You may not be aware of it, but at one major point, in 1997, Gore demonstrated his ability to accomplish the most important thing and not be distrated by his other duties:

World talks aimed at reaching a protocol on global warming seemed on the verge of collapse one week after they began in Kyoto, Japan. European wanted the United States to agree to steeper cuts in pollution emissions. The American delegates and other wealthy nations wanted developing countries to make a stronger committment to pollution controls. Gore was caught in the middle of it all. He knew that without his intervention, the Kyoto talks were likely to fail. But there was enormous pressure on him not to go. He was told that the agreement might do major damage to the economy, endangering everything that had been gained, socially and politically, over the Clinton boom years. Furthermore, whatever he did would not be enough to please the environmentalists, and the business community was strongly opposed to the talks and hoped they would collapse. His trusted consultant, Bob Squier, armed with polling data, came to him and said he was absolutely convinced that it was political suicide. "You can't go," he told Gore. "If you go, I can't help you. No one can help you. This is going to kill you."
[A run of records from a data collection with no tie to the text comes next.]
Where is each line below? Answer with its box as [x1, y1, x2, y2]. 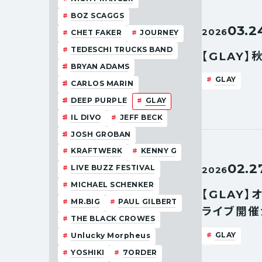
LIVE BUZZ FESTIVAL [71, 163, 156, 173]
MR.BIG [71, 197, 101, 206]
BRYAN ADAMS [71, 61, 130, 71]
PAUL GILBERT [118, 197, 177, 206]
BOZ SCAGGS [71, 11, 125, 20]
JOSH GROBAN [71, 129, 131, 139]
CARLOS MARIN [71, 78, 134, 88]
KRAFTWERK [71, 146, 123, 156]
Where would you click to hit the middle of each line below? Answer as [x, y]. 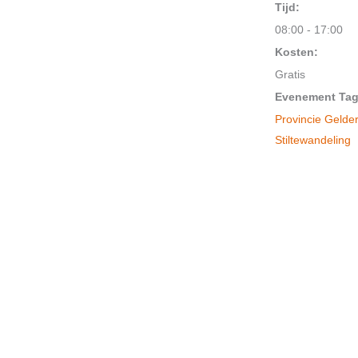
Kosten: [296, 52]
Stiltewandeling [313, 140]
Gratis [290, 74]
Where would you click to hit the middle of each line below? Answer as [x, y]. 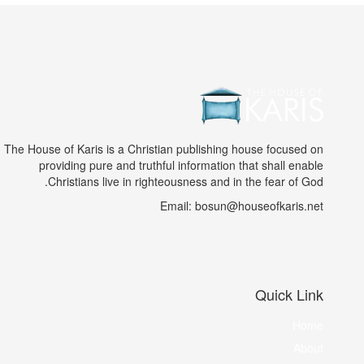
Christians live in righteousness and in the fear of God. [186, 182]
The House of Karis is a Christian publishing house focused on [164, 149]
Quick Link [289, 295]
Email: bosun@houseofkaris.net [242, 206]
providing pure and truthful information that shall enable [181, 165]
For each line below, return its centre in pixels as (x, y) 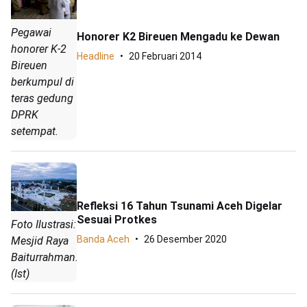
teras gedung (42, 98)
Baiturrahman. (45, 258)
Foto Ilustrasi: (44, 225)
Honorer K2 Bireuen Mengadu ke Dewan (178, 37)
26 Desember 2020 (185, 239)
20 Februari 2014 (165, 57)
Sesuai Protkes (117, 219)
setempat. (35, 131)
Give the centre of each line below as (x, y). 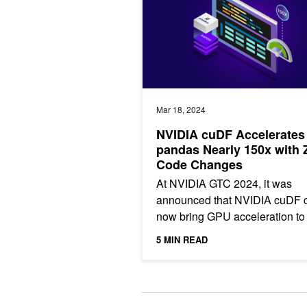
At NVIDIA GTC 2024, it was (224, 184)
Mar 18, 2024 (181, 110)
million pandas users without (225, 233)
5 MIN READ (182, 240)
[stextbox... (182, 266)
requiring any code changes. (225, 249)
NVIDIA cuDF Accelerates (231, 135)
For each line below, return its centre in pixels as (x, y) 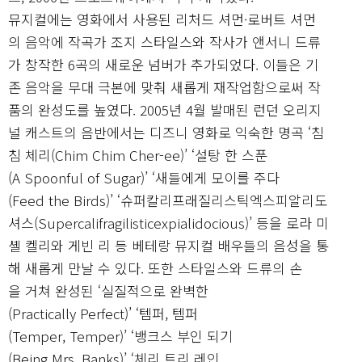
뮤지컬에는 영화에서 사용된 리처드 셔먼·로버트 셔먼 (162, 19)
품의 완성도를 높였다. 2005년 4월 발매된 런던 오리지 (165, 109)
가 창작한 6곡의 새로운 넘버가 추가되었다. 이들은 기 (163, 64)
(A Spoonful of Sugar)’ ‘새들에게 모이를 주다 (144, 177)
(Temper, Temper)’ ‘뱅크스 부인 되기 (120, 335)
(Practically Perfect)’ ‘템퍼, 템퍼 (103, 313)
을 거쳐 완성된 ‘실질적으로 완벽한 (108, 290)
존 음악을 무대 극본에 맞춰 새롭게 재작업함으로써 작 (164, 86)
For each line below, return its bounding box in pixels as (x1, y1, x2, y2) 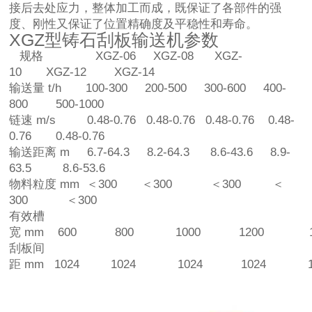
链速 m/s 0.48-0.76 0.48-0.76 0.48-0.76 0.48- (9, 113, 295, 127)
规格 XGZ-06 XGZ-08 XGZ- (9, 49, 243, 63)
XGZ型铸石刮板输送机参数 (9, 29, 219, 49)
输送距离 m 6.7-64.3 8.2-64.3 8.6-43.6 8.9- (9, 145, 291, 159)
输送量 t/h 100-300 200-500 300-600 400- (9, 81, 287, 95)
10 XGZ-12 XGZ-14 (9, 65, 155, 79)
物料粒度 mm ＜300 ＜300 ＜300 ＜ (9, 177, 285, 191)
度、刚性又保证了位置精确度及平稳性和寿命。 (9, 17, 258, 31)
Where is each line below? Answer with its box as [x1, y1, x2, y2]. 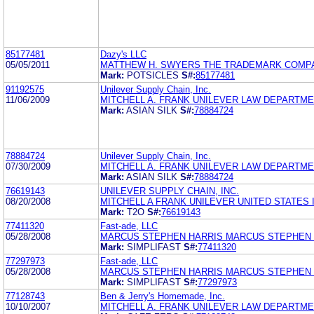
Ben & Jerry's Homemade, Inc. [100, 290, 225, 301]
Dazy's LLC [100, 48, 146, 60]
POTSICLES [127, 69, 179, 81]
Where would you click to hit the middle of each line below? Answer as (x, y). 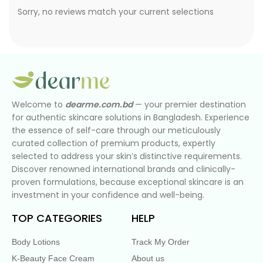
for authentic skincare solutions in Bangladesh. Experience (131, 117)
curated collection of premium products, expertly (114, 143)
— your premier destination (189, 104)
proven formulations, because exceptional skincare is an (128, 182)
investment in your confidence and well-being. (108, 195)
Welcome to (38, 104)
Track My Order (161, 242)
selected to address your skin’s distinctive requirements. (127, 156)
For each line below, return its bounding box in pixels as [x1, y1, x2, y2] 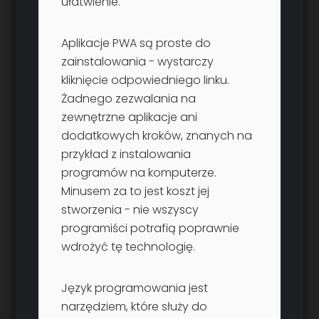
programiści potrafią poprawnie [61, 220, 240, 237]
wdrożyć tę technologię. [61, 239, 196, 256]
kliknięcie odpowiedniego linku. [61, 72, 230, 89]
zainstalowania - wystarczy [61, 53, 214, 70]
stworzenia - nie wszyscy [61, 202, 199, 219]
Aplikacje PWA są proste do [61, 35, 211, 52]
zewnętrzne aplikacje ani [61, 109, 198, 126]
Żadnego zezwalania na [61, 90, 197, 108]
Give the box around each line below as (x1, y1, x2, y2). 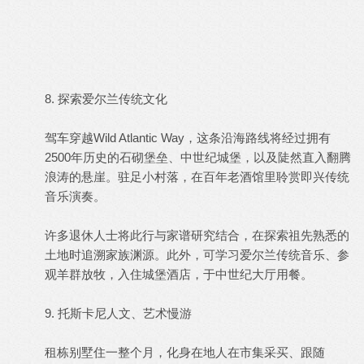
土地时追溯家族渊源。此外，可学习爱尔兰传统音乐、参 (45, 248, 349, 262)
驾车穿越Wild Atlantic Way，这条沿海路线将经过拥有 (45, 131, 331, 145)
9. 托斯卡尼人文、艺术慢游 (45, 306, 192, 320)
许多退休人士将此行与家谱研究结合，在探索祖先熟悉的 (45, 228, 349, 242)
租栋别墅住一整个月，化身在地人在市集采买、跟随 (45, 345, 325, 359)
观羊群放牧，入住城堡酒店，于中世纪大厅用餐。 (45, 267, 313, 281)
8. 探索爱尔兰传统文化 (45, 92, 167, 106)
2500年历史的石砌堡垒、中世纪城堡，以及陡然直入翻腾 (45, 150, 351, 164)
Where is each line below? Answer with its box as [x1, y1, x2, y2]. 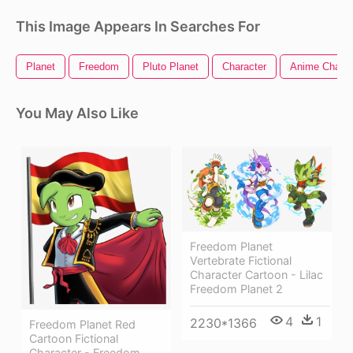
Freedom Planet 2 [190, 282, 283, 296]
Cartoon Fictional [29, 332, 118, 346]
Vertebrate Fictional [190, 254, 292, 268]
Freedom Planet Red [29, 318, 136, 332]
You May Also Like [16, 104, 139, 121]
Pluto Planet [143, 60, 199, 72]
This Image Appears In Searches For [16, 17, 260, 35]
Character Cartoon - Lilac [190, 268, 323, 282]
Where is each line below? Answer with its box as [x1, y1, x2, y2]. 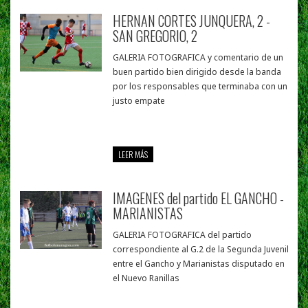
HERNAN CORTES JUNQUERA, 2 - [113, 10, 271, 32]
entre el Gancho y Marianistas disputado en [113, 258, 285, 270]
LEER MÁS [118, 148, 148, 161]
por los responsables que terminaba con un [113, 80, 288, 93]
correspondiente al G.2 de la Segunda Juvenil [113, 243, 289, 256]
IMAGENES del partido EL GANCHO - [113, 188, 285, 209]
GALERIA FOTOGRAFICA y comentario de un [113, 52, 284, 64]
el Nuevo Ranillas [113, 272, 180, 285]
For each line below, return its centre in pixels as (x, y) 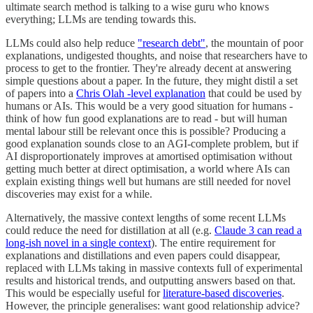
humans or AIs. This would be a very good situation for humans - (149, 105)
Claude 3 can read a (258, 230)
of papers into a (41, 93)
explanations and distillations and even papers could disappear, (143, 255)
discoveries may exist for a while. (79, 194)
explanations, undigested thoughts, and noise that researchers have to (156, 55)
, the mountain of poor (254, 43)
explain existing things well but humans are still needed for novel (148, 181)
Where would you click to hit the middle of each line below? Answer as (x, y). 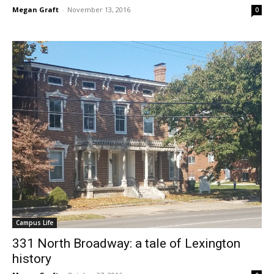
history (32, 258)
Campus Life (35, 222)
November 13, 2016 (99, 9)
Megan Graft (35, 9)
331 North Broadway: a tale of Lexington (126, 243)
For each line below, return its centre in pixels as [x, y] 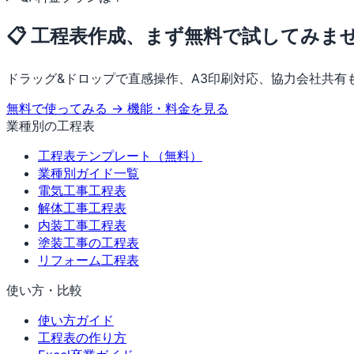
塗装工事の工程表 [88, 242]
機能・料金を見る [178, 108]
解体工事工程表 [82, 207]
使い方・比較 [44, 290]
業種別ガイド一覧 [88, 173]
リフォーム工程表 [88, 260]
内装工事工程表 [82, 225]
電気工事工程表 [82, 190]
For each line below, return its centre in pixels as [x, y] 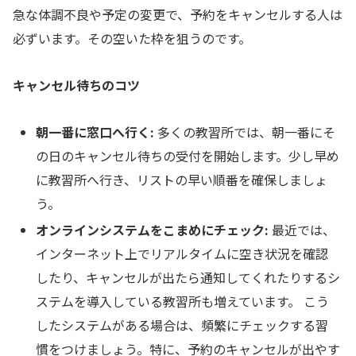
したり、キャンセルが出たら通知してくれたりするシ [188, 277]
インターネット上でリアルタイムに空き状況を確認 [182, 253]
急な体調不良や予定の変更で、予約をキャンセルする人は [178, 15]
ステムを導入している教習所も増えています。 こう [183, 301]
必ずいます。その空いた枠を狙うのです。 [132, 39]
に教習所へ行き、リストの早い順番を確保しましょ [182, 179]
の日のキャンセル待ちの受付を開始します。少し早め [188, 155]
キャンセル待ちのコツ [76, 85]
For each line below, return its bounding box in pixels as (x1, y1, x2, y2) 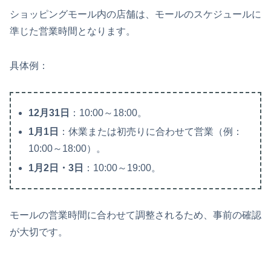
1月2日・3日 (28, 162, 84, 173)
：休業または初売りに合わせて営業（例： (59, 126, 243, 137)
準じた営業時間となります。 (10, 26, 135, 37)
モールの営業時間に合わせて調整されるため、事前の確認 (10, 209, 261, 220)
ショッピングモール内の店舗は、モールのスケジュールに (10, 9, 261, 20)
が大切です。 (10, 226, 68, 237)
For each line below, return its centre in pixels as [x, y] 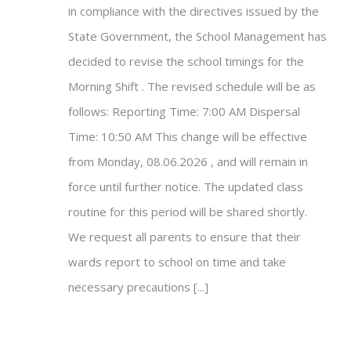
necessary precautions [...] [138, 287]
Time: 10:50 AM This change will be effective [188, 136]
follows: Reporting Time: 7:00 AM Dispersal [184, 111]
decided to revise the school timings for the [186, 61]
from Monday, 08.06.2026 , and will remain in [188, 161]
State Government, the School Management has [197, 36]
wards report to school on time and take [177, 262]
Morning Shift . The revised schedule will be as [192, 86]
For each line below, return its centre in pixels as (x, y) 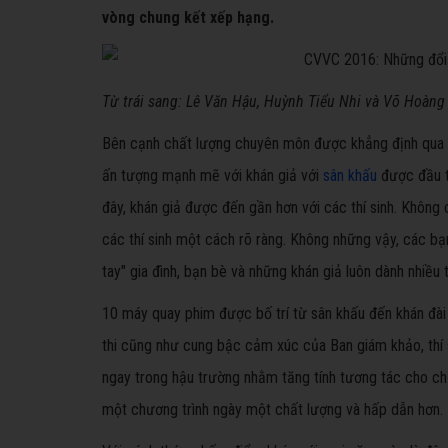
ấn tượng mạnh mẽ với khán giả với (212, 175)
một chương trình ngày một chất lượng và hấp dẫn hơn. (272, 409)
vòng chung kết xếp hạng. (188, 17)
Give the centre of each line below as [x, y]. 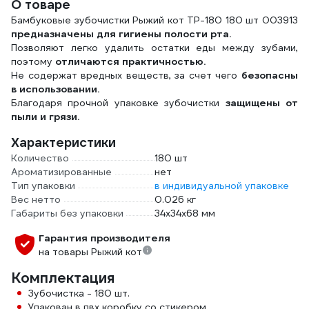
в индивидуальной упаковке [222, 186]
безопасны [270, 75]
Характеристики [63, 142]
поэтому [32, 61]
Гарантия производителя [104, 238]
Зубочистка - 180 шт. [79, 293]
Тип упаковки [43, 186]
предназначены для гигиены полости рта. [121, 34]
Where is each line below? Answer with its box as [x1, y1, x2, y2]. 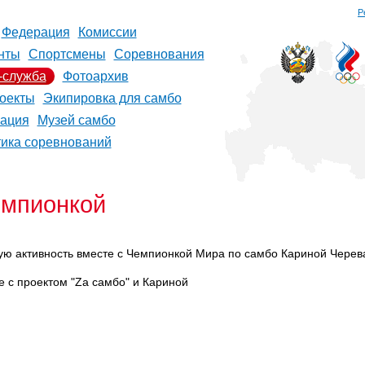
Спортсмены [28, 47, 106, 61]
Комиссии [77, 25, 137, 39]
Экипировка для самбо [42, 91, 182, 105]
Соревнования [113, 47, 204, 61]
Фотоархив [62, 69, 129, 83]
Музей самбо [37, 113, 116, 127]
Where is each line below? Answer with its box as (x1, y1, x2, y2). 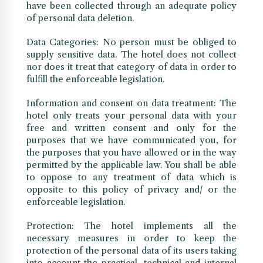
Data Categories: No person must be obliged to (26, 36, 237, 48)
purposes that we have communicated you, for (26, 134, 237, 146)
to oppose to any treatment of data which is (26, 171, 237, 183)
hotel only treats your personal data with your (26, 110, 237, 122)
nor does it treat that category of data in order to (26, 61, 237, 73)
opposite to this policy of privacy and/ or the (26, 184, 237, 195)
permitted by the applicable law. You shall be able (26, 159, 237, 171)
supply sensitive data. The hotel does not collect (26, 49, 237, 60)

If Squier was caution whispering persuasively in his ear, Gore was not listening this time. Before he left, he met with a dozen senior administration staffers in his West Wing Office. Only one person in the room thought he should go. That was Al Gore. During the meeting, he went around the room, asking aides one by one for their opinion. Some said that the decision was very difficult and that they would not offer a position. Others were adamant that he should not go. Thank you very much, Gore said. I'm going to think about this. There was no way he was not going to Japan. He worked on his speech on the flight over, then conferred with President Clinton from his hotel room, working out the final wording before heading over to the conference room-- cavernous, windowless and beige-- where hundreds of delegates were waiting. The room fell silent as he walked in. He said that the Americans were willing to show "an increased negotiating flexibility"-- words that refueled the talks. After meeting privately with officials from South America, Japan, China, India, Braziland Europe to broker a consensus, the treaty was kept alive. As he left, he flashed a thumbs-up sign to his aide, Katie McGinty. Go get'em, he said. Call me if you need me. On the plane back, Gore walked through the cabinpumped by adrenaline, as his staff slept in utter exhaustion.



The Prince of Tennessee, by David Maraniss, pp. 287-88.